Chapter 10, Launching Client-Side Attacks, focuses on how to test for vulnerabilities (CSRF, DOM-XSS, and so on) that allow attackers to actually compromise a client and either steal its information or alter its behavior, as the earlier chapters dealt with how to test the servers and applications themselves. JavaScript and other forms of implant will be the focus.

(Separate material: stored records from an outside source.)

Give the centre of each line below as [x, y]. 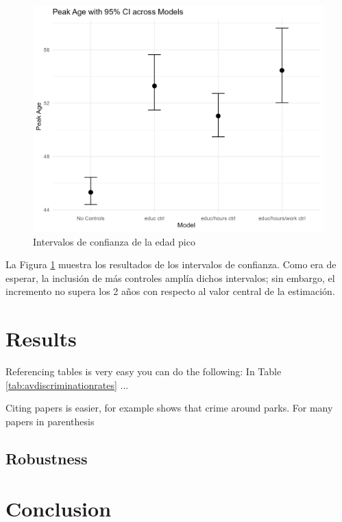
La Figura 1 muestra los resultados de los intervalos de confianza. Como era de [171, 264]
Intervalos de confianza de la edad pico [114, 241]
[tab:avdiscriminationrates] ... [67, 384]
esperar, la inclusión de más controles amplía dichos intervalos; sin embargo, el [170, 277]
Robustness [47, 458]
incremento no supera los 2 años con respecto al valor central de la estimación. [170, 291]
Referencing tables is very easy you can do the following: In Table [144, 371]
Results [41, 339]
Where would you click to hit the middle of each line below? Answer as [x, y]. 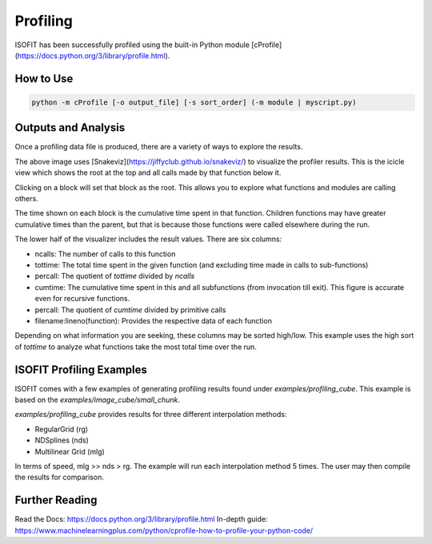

Chapter 11, Breaking the Application Logic, explains how to test for a variety of flaws in the business logic of an application. Important as it is, it requires significant understanding of what the app is intending and how it is implemented.

Chapter 12, Educating the Customer and Finishing Up, wraps up the book with a look at providing useful and well-organized guidance and insights to the customer. This chapter also looks at complementary or alternate toolsets worth a look.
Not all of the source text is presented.